Personal information
- Nationality: Greek
- Born: 3 April 1945
- Died: 10 August 2021 (aged 76)

Sport
- Sport: Track and field
- Event: 400 metres hurdles

Medal record
Men's athletics
Representing Greece
Balkan Championships
| Bronze medal – third place | 1968 Piraeus | 400 m hurdles |
| Silver medal – second place | 1971 Zagreb | 400 m hurdles |
| Silver medal – second place | 1971 Zagreb | 4 × 400 m relay |
| Bronze medal – third place | 1972 İzmir | 400 m hurdles |

= Georgios Birmbilis =

Greek hurdler

Georgios Birmbilis (Γεώργιος Μπιρμπιλής; 3 April 1945 – 10 August 2021) was a Greek hurdler. He was a three-time Greek Athletics Championships winner and won medals at the Balkan Athletics Championships. He also competed in the men's 400 metres hurdles at the 1968 Summer Olympics.

==Career==
In August 1968, Birmbilis won his first Greek Athletics Championships titles in both the 400 m hurdles and the 110 m hurdles. In September, he won the 400 m hurdles bronze medal at the Balkan Athletics Championships. Later that year in October, he placed 8th in his Olympic 400 m hurdles heat in 52.62 seconds.
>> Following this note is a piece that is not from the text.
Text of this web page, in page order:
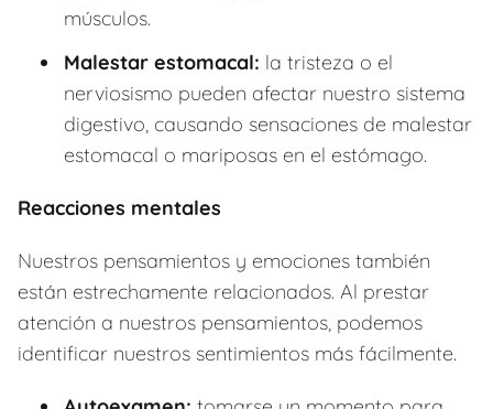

He won the 1500 metres at the Greek Athletics Championships the following year, running 3:47.4. At the 1970 World University Games, Birmbilis placed 5th in his 400 m hurdles semi-final.
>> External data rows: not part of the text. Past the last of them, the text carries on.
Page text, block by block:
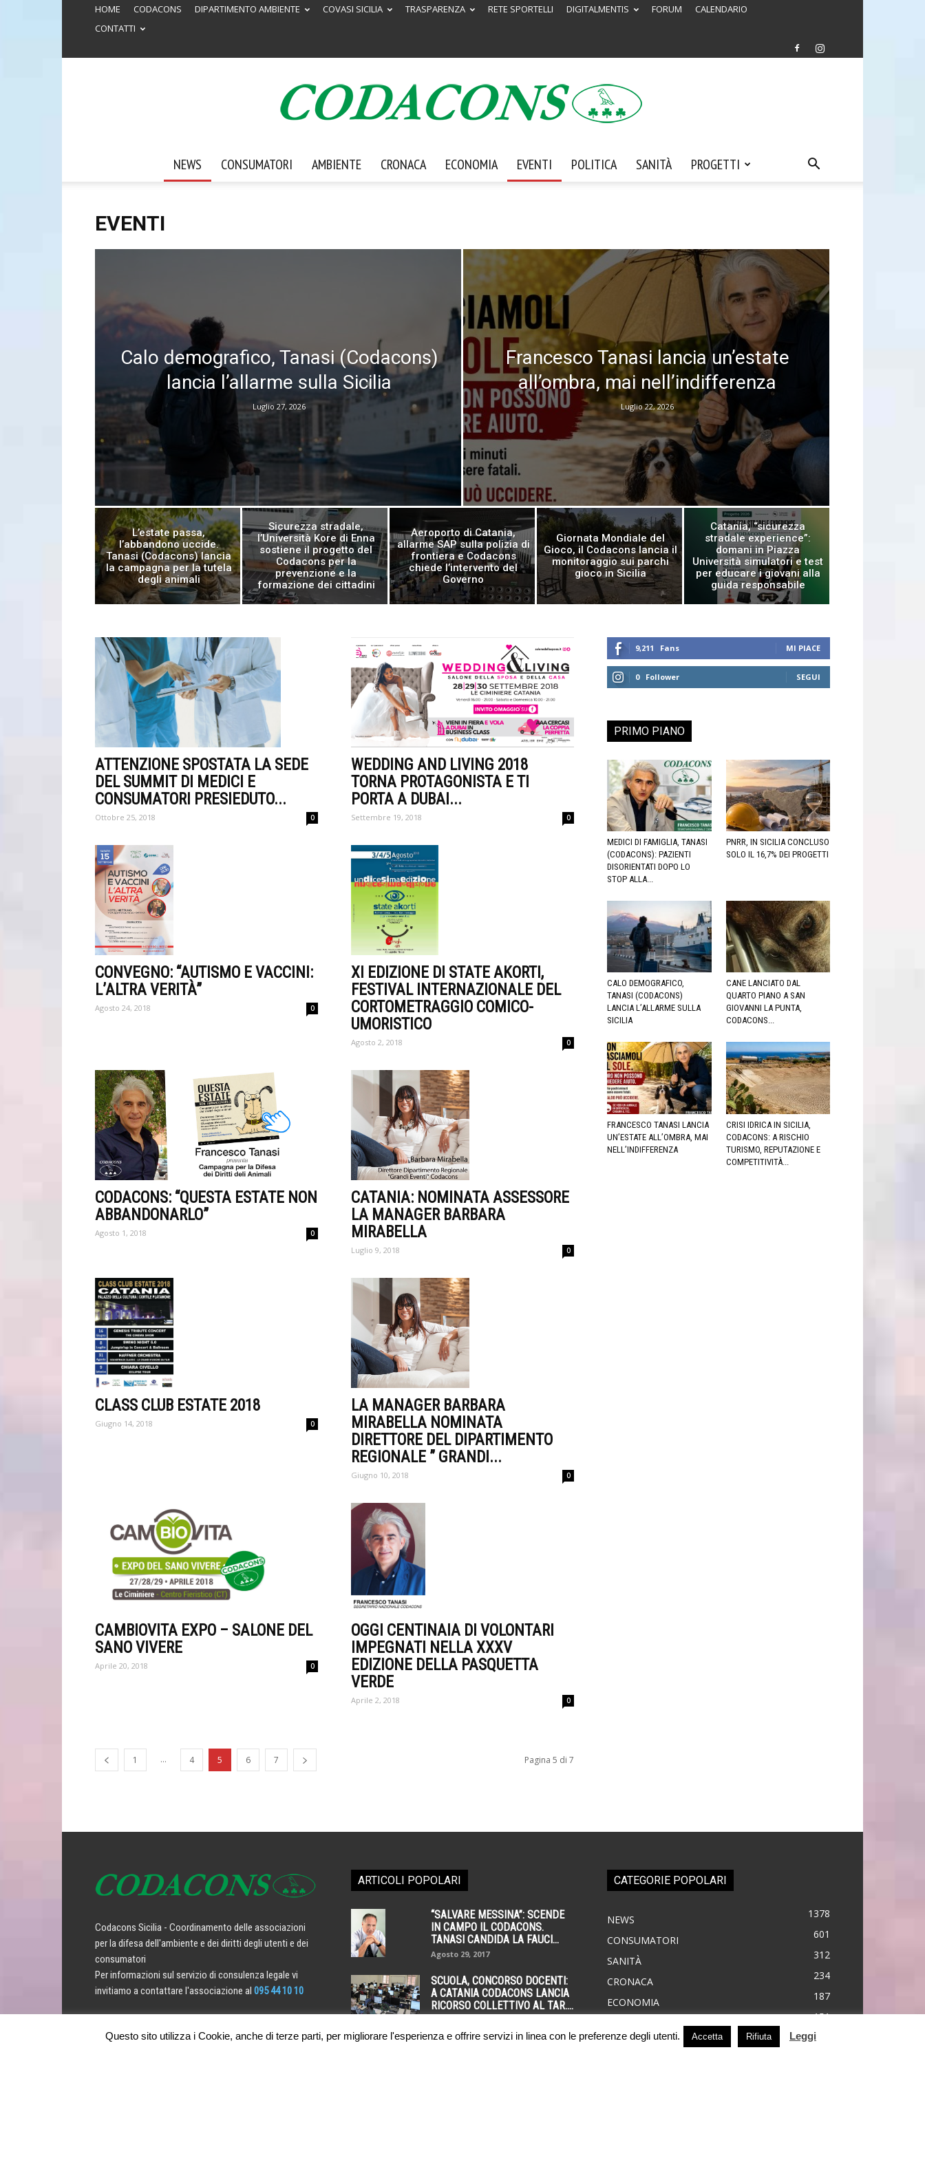
HOME CODACONS DIPARTIMENTO AMBIENTE COVASI SICILIA TRASPARENZA RETE SPORTELLI DIGITALMENTIS FORUM
CALENDARIO
CONTATTI
Codacons
Sicilia
NEWS CONSUMATORI AMBIENTE CRONACA ECONOMIA EVENTI POLITICA SANITÀ PROGETTI
EVENTI
Calo demografico, Tanasi (Codacons)
lancia l’allarme sulla Sicilia
Luglio 27, 2026
Francesco Tanasi lancia un’estate
all’ombra, mai nell’indifferenza
Luglio 22, 2026
L’estate passa,
l’abbandono uccide.
Tanasi (Codacons) lancia
la campagna per la tutela
degli animali
Sicurezza stradale,
l’Università Kore di Enna
sostiene il progetto del
Codacons per la
prevenzione e la
formazione dei cittadini
Aeroporto di Catania,
allarme SAP sulla polizia di
frontiera e Codacons
chiede l’intervento del
Governo
Giornata Mondiale del
Gioco, il Codacons lancia il
monitoraggio sui parchi
gioco in Sicilia
Catania, “sicurezza
stradale experience”:
domani in Piazza
Università simulatori e test
per educare i giovani alla
guida responsabile
ATTENZIONE SPOSTATA LA SEDE
DEL SUMMIT DI MEDICI E
CONSUMATORI PRESIEDUTO...
Ottobre 25, 2018 0
WEDDING AND LIVING 2018
TORNA PROTAGONISTA E TI
PORTA A DUBAI...
Settembre 19, 2018 0
CONVEGNO: “AUTISMO E VACCINI:
L’ALTRA VERITÀ”
Agosto 24, 2018 0
XI EDIZIONE DI STATE AKORTI,
FESTIVAL INTERNAZIONALE DEL
CORTOMETRAGGIO COMICO-
UMORISTICO
Agosto 2, 2018 0
CODACONS: “QUESTA ESTATE NON
ABBANDONARLO”
Agosto 1, 2018 0
CATANIA: NOMINATA ASSESSORE
LA MANAGER BARBARA
MIRABELLA
Luglio 9, 2018 0
CLASS CLUB ESTATE 2018
Giugno 14, 2018 0
LA MANAGER BARBARA
MIRABELLA NOMINATA
DIRETTORE DEL DIPARTIMENTO
REGIONALE ” GRANDI...
Giugno 10, 2018 0
CAMBIOVITA EXPO – SALONE DEL
SANO VIVERE
Aprile 20, 2018 0
OGGI CENTINAIA DI VOLONTARI
IMPEGNATI NELLA XXXV
EDIZIONE DELLA PASQUETTA
VERDE
Aprile 2, 2018 0
1 ... 4 5 6 7 Pagina 5 di 7
9,211 Fans MI PIACE
0 Follower SEGUI
PRIMO PIANO
MEDICI DI FAMIGLIA, TANASI
(CODACONS): PAZIENTI
DISORIENTATI DOPO LO
STOP ALLA...
PNRR, IN SICILIA CONCLUSO
SOLO IL 16,7% DEI PROGETTI
CALO DEMOGRAFICO,
TANASI (CODACONS)
LANCIA L’ALLARME SULLA
SICILIA
CANE LANCIATO DAL
QUARTO PIANO A SAN
GIOVANNI LA PUNTA,
CODACONS...
FRANCESCO TANASI LANCIA
UN’ESTATE ALL’OMBRA, MAI
NELL’INDIFFERENZA
CRISI IDRICA IN SICILIA,
CODACONS: A RISCHIO
TURISMO, REPUTAZIONE E
COMPETITIVITÀ...
Codacons Sicilia - Coordinamento delle associazioni
per la difesa dell'ambiente e dei diritti degli utenti e dei
consumatori
Per informazioni sul servizio di consulenza legale vi
invitiamo a contattare l'associazione al 095 44 10 10
ARTICOLI POPOLARI
“SALVARE MESSINA”: SCENDE
IN CAMPO IL CODACONS.
TANASI CANDIDA LA FAUCI...
Agosto 29, 2017
SCUOLA, CONCORSO DOCENTI:
A CATANIA CODACONS LANCIA
RICORSO COLLETTIVO AL TAR....
CATEGORIE POPOLARI
NEWS 1378
CONSUMATORI 601
SANITÀ 312
CRONACA 234
ECONOMIA 187
151
POLITICA 150
Questo sito utilizza i Cookie, anche di terze parti, per migliorare l'esperienza e offrire servizi in linea con le preferenze degli utenti. Accetta Rifiuta Leggi

Birmbilis won silver medals in both the 400 m hurdles and the 4 × 400 m relay at the 1971 Balkan Athletics Championships in Zagreb. He also set his 400 m hurdles personal best that year of 51.1 seconds. Birmbilis qualified for the finals of the 1971 Mediterranean Games 400 m hurdles, where he finished 6th.

He won another bronze medal at the 1972 Balkan Championships, running 51.7 seconds in the 400 m hurdles.

==Personal life==
Birmbilis competed representing the Panellinios G.S. club. He died on 10 August 2021.